Movie makers picture brighter times ahead
The Cannes film market is a massive event for buying and selling rights to show movies in theatres, on TV and in other media worldwide.
Each year, executives gather here to haggle over film prices, which – owing to the recession and other factors – have fallen 15% to 20% from last year.
But company chiefs are now seeing a glut of indie movies slowly ending, funding for media companies freeing up and business plans being scaled back to the point where bigger profits – or at least fewer losses – loom ahead for makers and distributors of top movies with big-name stars.
“What you see is there is starting to be more capital coming into the market,” said Mark Gill, chief executive of Los Angeles-based indepen-dent movie maker The Film Department.
While movie fans follow Penelope Cruz or Brad Pitt walking up Cannes’s glamorous red carpet for premieres, industry chiefs follow business deals made at Cannes’s movie market.

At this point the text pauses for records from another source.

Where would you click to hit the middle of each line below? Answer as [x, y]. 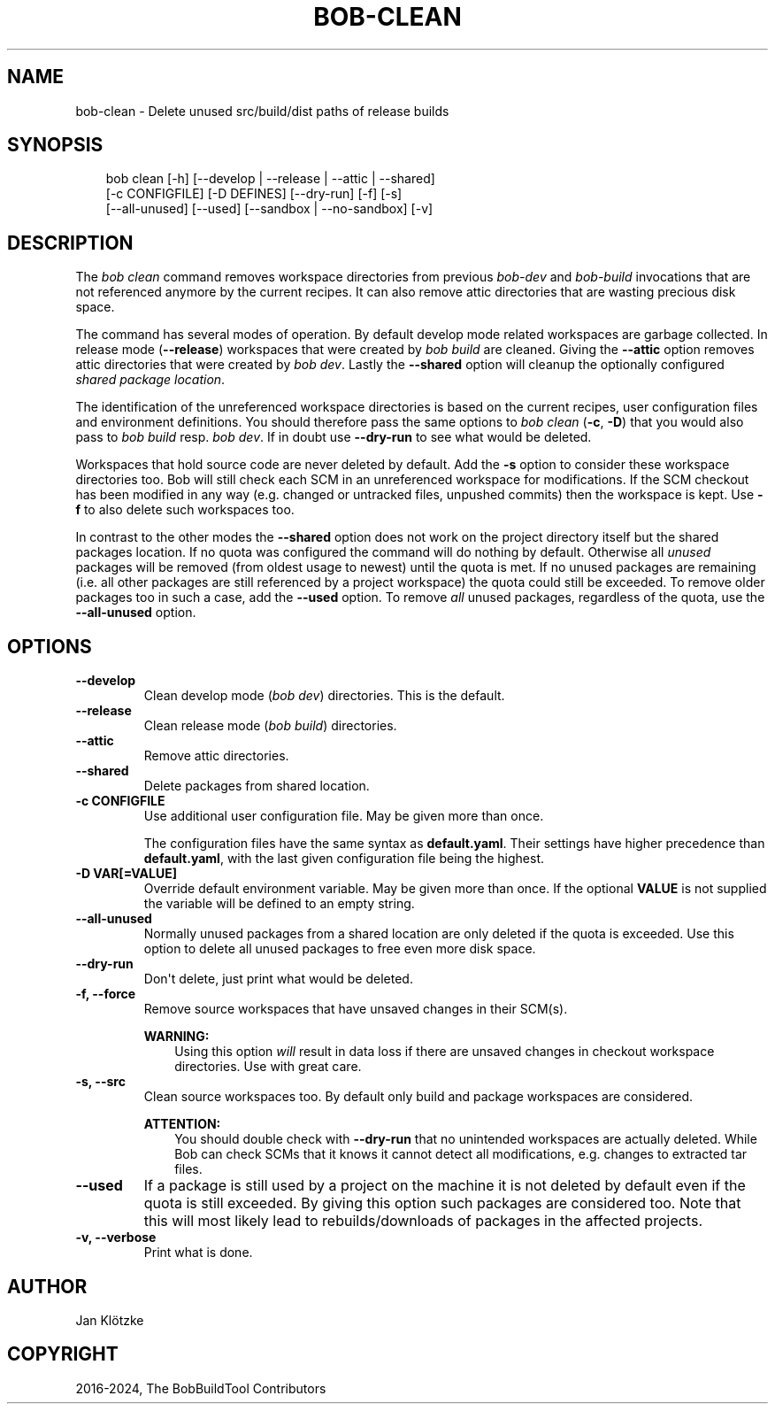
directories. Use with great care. [268, 1067]
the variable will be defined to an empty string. [279, 904]
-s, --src [100, 1082]
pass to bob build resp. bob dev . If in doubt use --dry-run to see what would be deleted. [334, 437]
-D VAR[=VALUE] [126, 874]
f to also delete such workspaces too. [185, 510]
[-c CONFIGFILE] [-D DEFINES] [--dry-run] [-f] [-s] [254, 194]
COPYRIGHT [63, 1354]
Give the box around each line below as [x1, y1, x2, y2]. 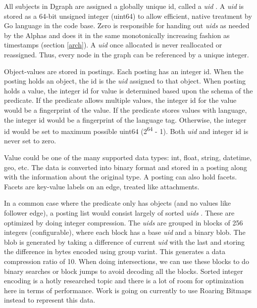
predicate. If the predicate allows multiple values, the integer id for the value [4, 95, 237, 105]
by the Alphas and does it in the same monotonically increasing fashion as [4, 30, 230, 40]
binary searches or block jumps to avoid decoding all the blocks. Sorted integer [4, 265, 243, 276]
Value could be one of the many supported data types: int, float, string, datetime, [4, 152, 252, 162]
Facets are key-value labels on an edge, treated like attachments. [4, 181, 200, 191]
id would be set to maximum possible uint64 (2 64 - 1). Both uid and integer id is [4, 125, 249, 136]
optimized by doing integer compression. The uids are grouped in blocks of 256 [4, 217, 243, 227]
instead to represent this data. [4, 295, 96, 305]
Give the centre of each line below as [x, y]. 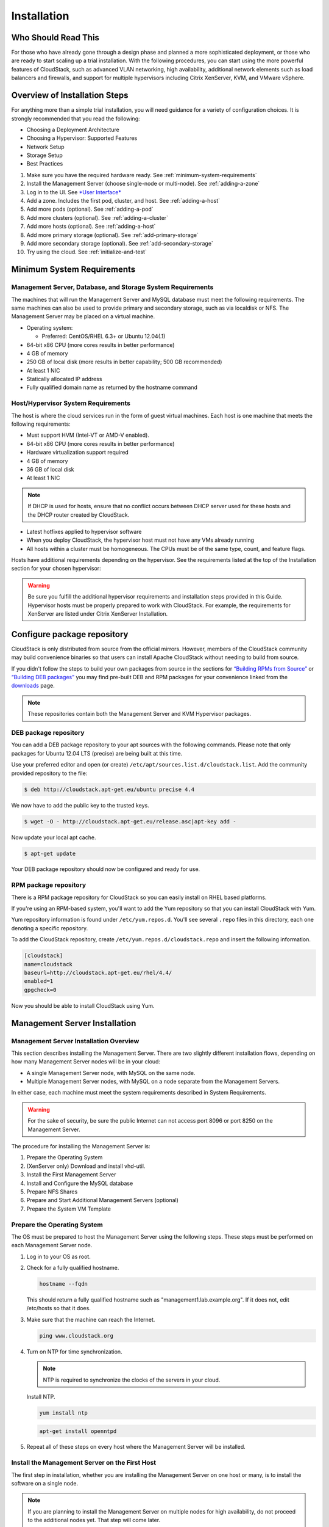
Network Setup [45, 147]
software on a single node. [45, 1484]
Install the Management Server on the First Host [84, 1463]
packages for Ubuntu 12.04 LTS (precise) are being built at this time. [97, 753]
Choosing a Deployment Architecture [73, 129]
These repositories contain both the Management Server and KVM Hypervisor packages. [140, 714]
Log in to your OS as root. [58, 1256]
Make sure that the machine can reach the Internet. [91, 1319]
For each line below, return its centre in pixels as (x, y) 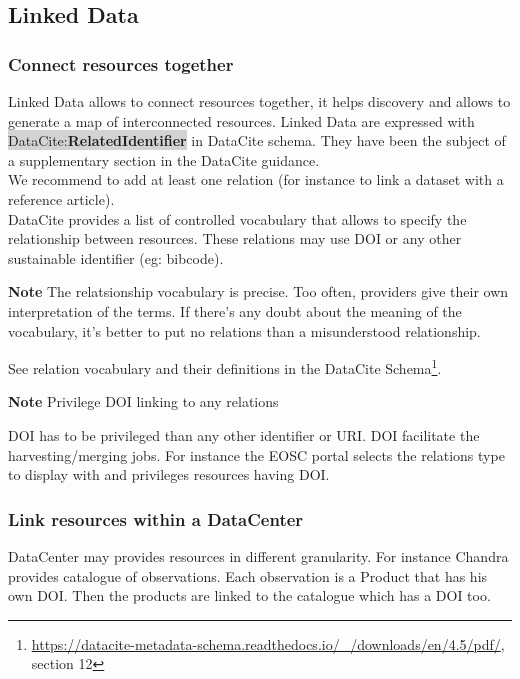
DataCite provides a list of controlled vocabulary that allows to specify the (237, 218)
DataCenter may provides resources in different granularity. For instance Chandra (258, 555)
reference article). (61, 198)
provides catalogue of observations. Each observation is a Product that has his (248, 575)
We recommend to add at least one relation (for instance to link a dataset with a (256, 179)
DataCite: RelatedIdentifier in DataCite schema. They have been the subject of (257, 140)
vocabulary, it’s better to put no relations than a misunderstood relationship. (244, 330)
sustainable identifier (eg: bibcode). (116, 257)
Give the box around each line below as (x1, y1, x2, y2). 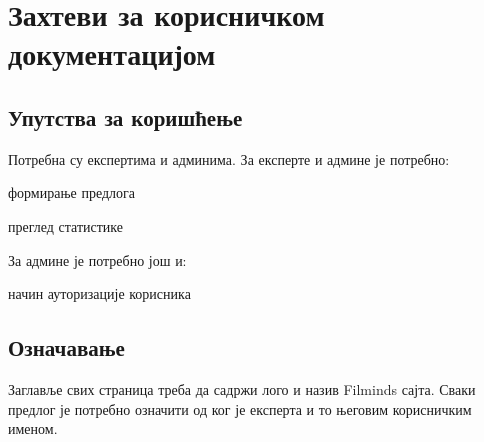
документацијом (8, 33, 216, 74)
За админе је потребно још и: (8, 249, 187, 270)
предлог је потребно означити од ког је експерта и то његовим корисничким (8, 398, 472, 419)
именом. (8, 418, 58, 439)
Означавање (8, 332, 125, 363)
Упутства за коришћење (8, 101, 243, 132)
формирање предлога (8, 182, 136, 203)
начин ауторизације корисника (8, 283, 191, 304)
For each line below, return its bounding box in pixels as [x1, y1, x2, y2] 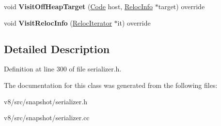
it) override [117, 17, 151, 28]
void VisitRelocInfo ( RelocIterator [4, 17, 112, 28]
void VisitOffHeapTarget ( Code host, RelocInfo [4, 1, 153, 11]
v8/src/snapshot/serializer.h [4, 96, 87, 106]
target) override [158, 1, 205, 11]
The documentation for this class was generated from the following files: [4, 80, 218, 90]
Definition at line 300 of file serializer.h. [4, 64, 122, 74]
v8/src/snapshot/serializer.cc [4, 112, 90, 123]
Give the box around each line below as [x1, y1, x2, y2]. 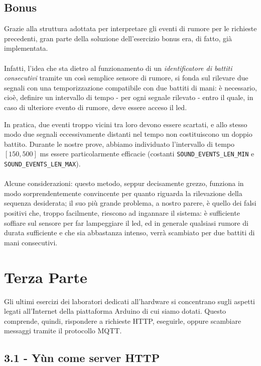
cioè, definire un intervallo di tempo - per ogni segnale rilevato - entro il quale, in [4, 92, 253, 103]
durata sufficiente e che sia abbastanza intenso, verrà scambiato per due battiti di [4, 227, 255, 238]
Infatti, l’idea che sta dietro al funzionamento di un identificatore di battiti [4, 62, 232, 73]
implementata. [4, 43, 48, 53]
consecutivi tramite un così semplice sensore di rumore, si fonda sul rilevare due [4, 72, 248, 83]
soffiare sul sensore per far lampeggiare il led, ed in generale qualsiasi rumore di [4, 217, 248, 228]
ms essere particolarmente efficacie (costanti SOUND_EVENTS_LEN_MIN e [40, 148, 254, 159]
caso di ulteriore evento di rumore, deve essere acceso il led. [4, 102, 187, 112]
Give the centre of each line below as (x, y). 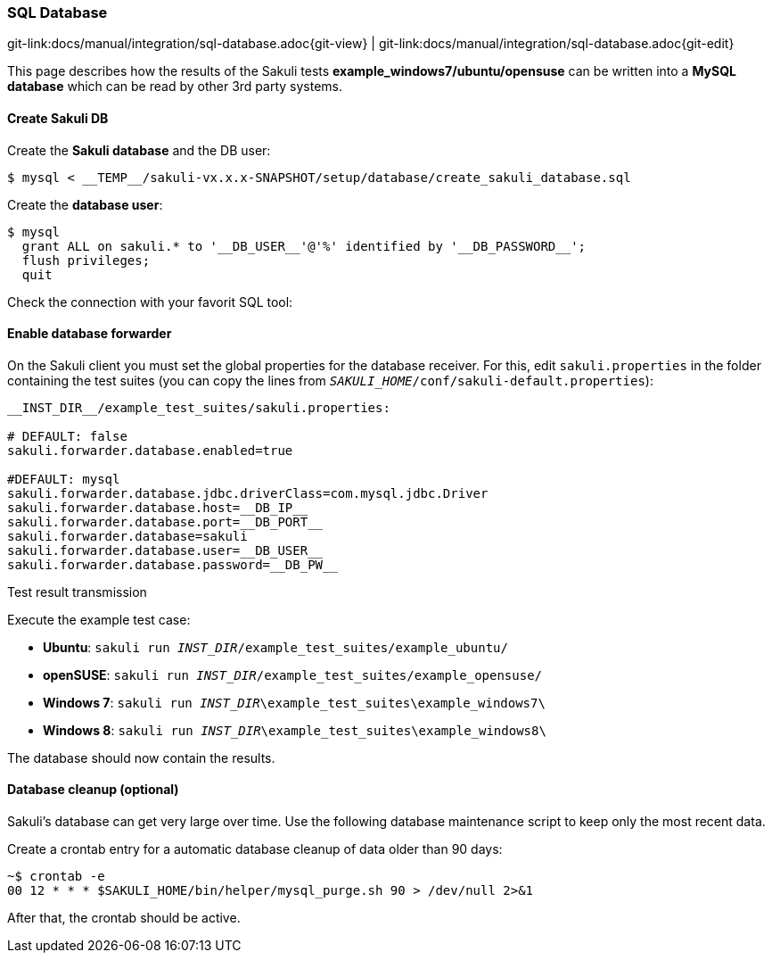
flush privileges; (86, 260)
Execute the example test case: (99, 619)
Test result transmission (77, 592)
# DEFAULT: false (67, 436)
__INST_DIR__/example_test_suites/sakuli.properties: (199, 407)
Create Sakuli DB (58, 118)
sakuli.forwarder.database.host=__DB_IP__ (158, 507)
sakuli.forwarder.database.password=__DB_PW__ (172, 564)
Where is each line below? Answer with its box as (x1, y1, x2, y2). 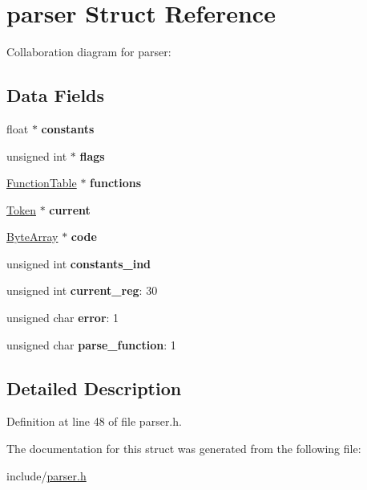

In the commercial arena, low-budget B and C-grade movies like Hitler Goes Kaput! compete for buyers against A titles such as the upcoming musical Nine, starring Cruz and Oscar winner Marion Cotillard.
Well-funded producers with A titles are finding ready buyers, but firms with B titles and poor business plans that thrived in good times because easy money flowed in from Wall Street may soon be out of business.
“Where you have those (A movies), business is as buoyant as ever. Deals are a little tougher to get made, and there is pressure on pricing. But the truth is the right movie still fetches the same and, in some cases, actually more,” said Joe Drake, president of the motion picture group for independent film company Lionsgate.
Buyers and sellers agree that how much the recession and global financial meltdown have impacted the film market depends on what countries and companies one is talking about.
For instance, in Germany, conservative posturing in good times has led to more stability this year for movie and TV firms, so its players are as active as ever.
Meanwhile, Christopher Chia, chief executive of the Media Development Authority of Singapore, said his government has a new five-year plan calling for a little more than $150 million (€110m) in media investment, up 40% from a previous plan.
Still, all is not sunshine on the French Riviera.
In recent years, easy money fuelled an oversupply of films looking for distributors and meant buyers could easily pay for movies and soak up excess supply.
Those days are gone.
The global recession has curtailed TV advertising, meaning broadcasters can no longer pay ever-higher prices to license movies for screening in their home territories.